Depth-dependent sensitivities and depth selectivity for moments and time windows for different source-detector separations. (a) Comparison of sensitivities for moments at ρ = 2 cm and 3 cm. Sensitivities for each moment (A, m₁ and V) were normalized to their maxima for ρ = 3 cm. (b) Comparison of sensitivities for time-window measurands, all normalized to the maximum sensitivity for A₆. Data shown for ρ = 3 cm, sensitivities for ρ = 2 cm are very similar. (c) Depth selectivity for moments vs. depth position (upper boundary) z_L of lower layer, schematic shown in the inset. (d) Depth selectivity for time-window measurands.

Fig. 6.

Characteristics of the z-dependent sensitivities for all measurands, comparing the positions of their maxima (*), FWHM (▪) and z positions at 50% of maximum sensitivity toward smaller ($⊲$) and larger ($⊳$) z values.

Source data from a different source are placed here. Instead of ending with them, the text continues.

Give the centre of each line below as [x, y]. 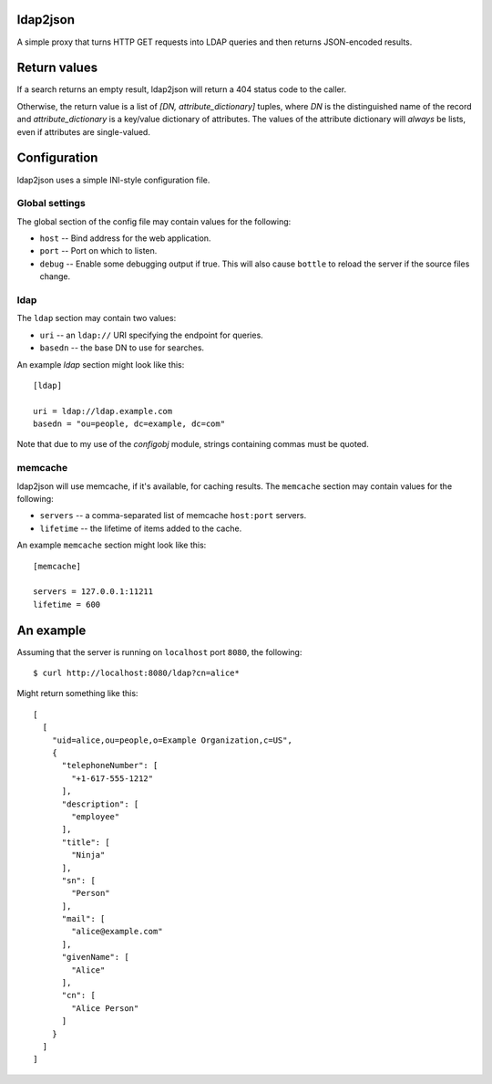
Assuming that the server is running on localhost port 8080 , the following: [159, 651]
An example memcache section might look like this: [112, 545]
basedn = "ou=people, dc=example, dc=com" [129, 424]
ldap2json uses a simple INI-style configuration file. [113, 180]
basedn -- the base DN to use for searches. [122, 348]
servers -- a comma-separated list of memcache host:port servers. [173, 516]
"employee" [96, 816]
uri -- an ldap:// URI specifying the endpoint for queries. [151, 335]
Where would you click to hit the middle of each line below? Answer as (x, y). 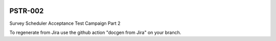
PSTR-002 (27, 11)
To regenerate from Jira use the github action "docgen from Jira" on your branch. (95, 32)
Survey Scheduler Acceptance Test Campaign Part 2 (65, 23)
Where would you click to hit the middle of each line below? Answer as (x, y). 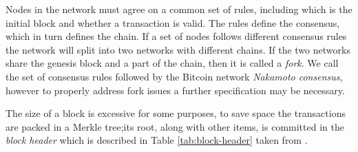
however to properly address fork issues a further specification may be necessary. (175, 90)
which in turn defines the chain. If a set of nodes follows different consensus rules (176, 36)
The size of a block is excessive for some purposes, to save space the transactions (176, 113)
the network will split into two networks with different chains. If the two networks (178, 49)
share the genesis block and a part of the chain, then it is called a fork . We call (172, 63)
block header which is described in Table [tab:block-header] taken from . (157, 140)
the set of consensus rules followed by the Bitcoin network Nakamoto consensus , (174, 76)
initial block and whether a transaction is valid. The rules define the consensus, (173, 22)
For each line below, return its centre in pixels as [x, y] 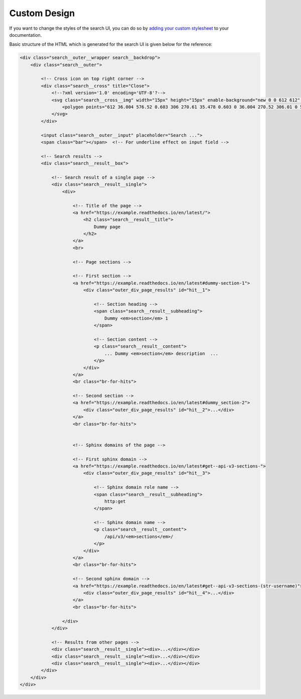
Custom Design [42, 13]
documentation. [26, 35]
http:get [115, 501]
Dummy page [107, 227]
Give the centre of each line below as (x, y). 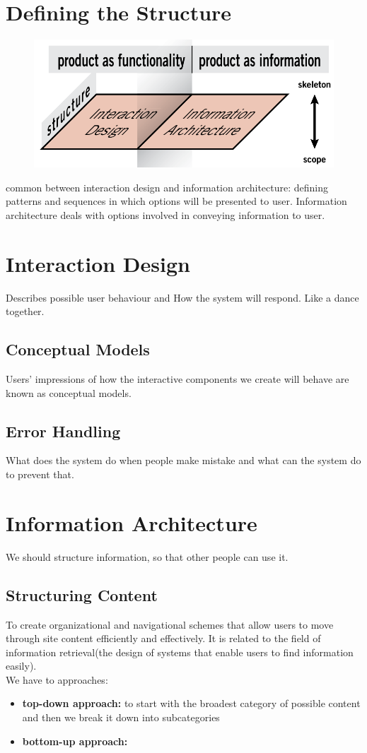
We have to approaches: (57, 679)
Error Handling (63, 431)
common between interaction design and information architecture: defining (167, 187)
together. (25, 311)
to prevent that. (40, 474)
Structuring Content (82, 594)
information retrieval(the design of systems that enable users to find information (180, 652)
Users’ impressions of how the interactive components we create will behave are (177, 379)
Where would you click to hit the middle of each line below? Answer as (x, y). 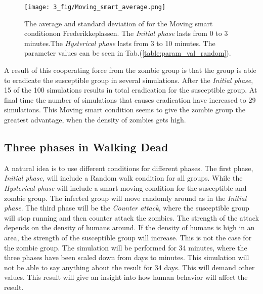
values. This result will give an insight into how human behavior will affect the (126, 277)
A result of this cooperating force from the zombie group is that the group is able (130, 70)
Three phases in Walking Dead (86, 146)
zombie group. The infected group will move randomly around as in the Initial (125, 198)
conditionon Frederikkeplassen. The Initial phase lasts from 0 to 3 (126, 33)
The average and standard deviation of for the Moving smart (119, 23)
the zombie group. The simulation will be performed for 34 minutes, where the (126, 247)
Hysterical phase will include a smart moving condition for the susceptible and (125, 187)
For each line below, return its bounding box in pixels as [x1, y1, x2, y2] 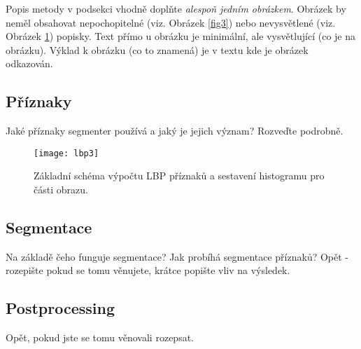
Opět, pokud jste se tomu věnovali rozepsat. [6, 330, 194, 345]
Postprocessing [6, 297, 115, 319]
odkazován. [6, 56, 53, 71]
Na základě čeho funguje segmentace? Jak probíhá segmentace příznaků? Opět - [6, 249, 348, 264]
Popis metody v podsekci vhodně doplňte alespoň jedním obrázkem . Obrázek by [6, 1, 346, 15]
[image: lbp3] [34, 148, 99, 158]
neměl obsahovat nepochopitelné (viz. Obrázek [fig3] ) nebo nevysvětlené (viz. [6, 15, 336, 29]
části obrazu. [34, 182, 88, 197]
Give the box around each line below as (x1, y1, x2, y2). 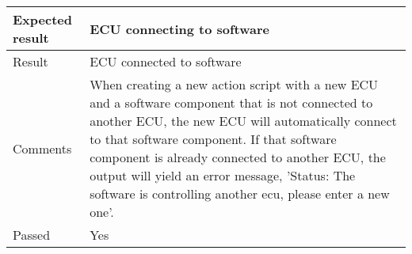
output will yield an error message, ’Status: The (90, 166, 356, 184)
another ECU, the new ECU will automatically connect (90, 112, 397, 130)
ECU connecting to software (90, 19, 270, 38)
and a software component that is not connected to (90, 93, 373, 112)
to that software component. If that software (90, 130, 337, 148)
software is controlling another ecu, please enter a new (90, 184, 390, 203)
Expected (13, 10, 72, 28)
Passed (13, 226, 51, 244)
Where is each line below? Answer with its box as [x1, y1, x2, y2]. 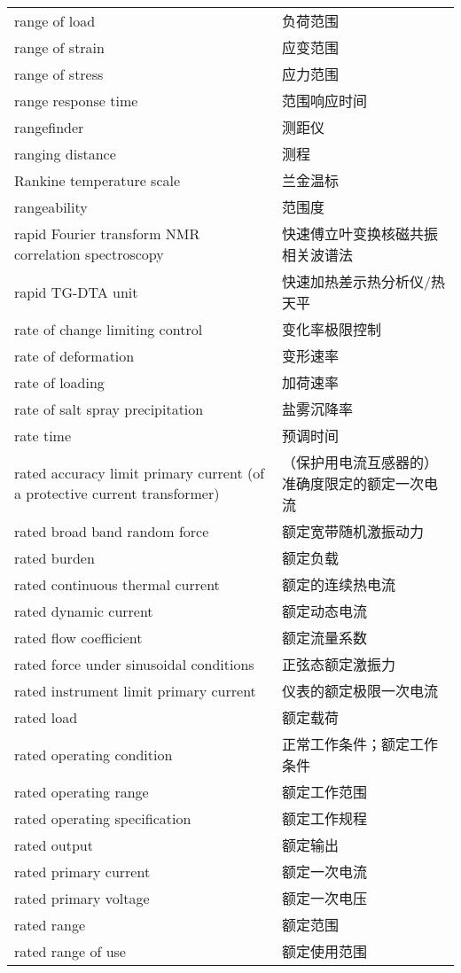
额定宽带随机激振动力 [281, 521, 424, 541]
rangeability [14, 196, 88, 217]
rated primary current [14, 860, 151, 882]
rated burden [14, 547, 95, 568]
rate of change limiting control [14, 318, 203, 339]
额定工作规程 [281, 808, 367, 829]
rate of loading [14, 371, 105, 393]
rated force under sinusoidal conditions [14, 653, 254, 674]
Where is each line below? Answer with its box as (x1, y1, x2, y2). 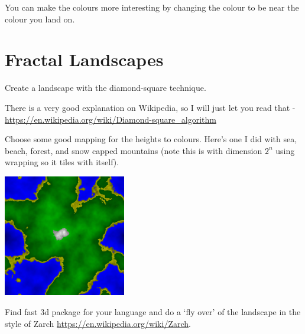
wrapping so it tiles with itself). (5, 156, 119, 168)
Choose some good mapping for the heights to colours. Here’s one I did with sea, (5, 133, 297, 145)
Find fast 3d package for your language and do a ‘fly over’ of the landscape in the (5, 306, 301, 318)
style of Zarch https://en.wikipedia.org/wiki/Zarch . (5, 317, 191, 329)
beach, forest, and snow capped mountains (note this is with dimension (5, 144, 262, 156)
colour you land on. (5, 12, 75, 25)
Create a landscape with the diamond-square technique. (5, 81, 206, 94)
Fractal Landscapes (5, 47, 164, 71)
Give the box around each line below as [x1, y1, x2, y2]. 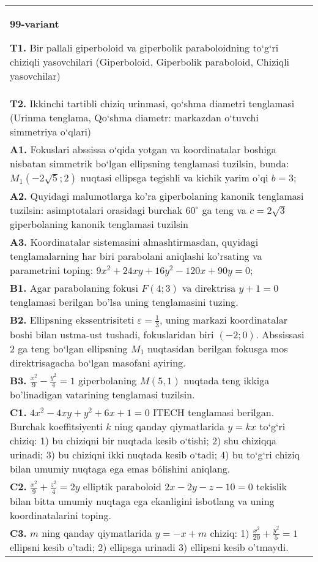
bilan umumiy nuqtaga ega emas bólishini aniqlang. [10, 461, 231, 476]
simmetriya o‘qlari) [10, 124, 92, 139]
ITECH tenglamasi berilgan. [153, 405, 275, 420]
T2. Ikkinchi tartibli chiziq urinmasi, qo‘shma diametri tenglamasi [10, 96, 295, 110]
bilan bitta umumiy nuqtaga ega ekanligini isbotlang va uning [10, 493, 275, 508]
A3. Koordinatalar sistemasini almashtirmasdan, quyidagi [10, 235, 259, 249]
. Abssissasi [256, 327, 305, 341]
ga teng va [202, 203, 246, 217]

Parameters for time-window measurands were calculated for ρ = 3 cm (valid for 2 cm as well). Results for moments are provided for ρ = 2 cm (green dashed lines) and ρ = 3 cm (red solid lines).

Fig. 7.

Examples of two IRFs: (a) IRF A, (b) IRF B (see text for details), together with simulated (unperturbed) DTOFs for ρ = 2 cm and ρ = 3 cm before (dashed lines) and after (solid lines) convolution with the IRF. The 6^th time window is marked by a yellow rectangle.

Fig. 8.

2D sensitivity plots for the time-window measurands (analogous to Fig. 4), normalized to maximum in each panel, for IRF B, (a) for ρ = 2 cm and (b) for ρ = 3 cm.

Fig. 9.

Depth-dependent sensitivities S_M^L(z) (a) for A₆ and (b) for A₆ – A₅, for ρ = 2 cm (dashed lines) and ρ = 3 cm (solid lines). IRF 0 denotes a Dirac delta-pulse like IRF.

Fig. 10.

Contrast, noise and their ratio as a function of the upper integration limit t_up for A, m₁ and V (columns of panels) at ρ = 2 cm for an absorption change of Δµ_a = 0.001 cm^-1 in a layer extending from z = 1.05 cm to z = 1.5 cm and for the instrument response functions IRF 0 (blue), IRF A (green) and IRF B (red), illustrated in Fig. 7. (a-c) Contrast (top row of panels), (d-f) Noise (standard deviation due to Poisson noise) (middle row), (g-i) Contrast-to-noise ratio (bottom row).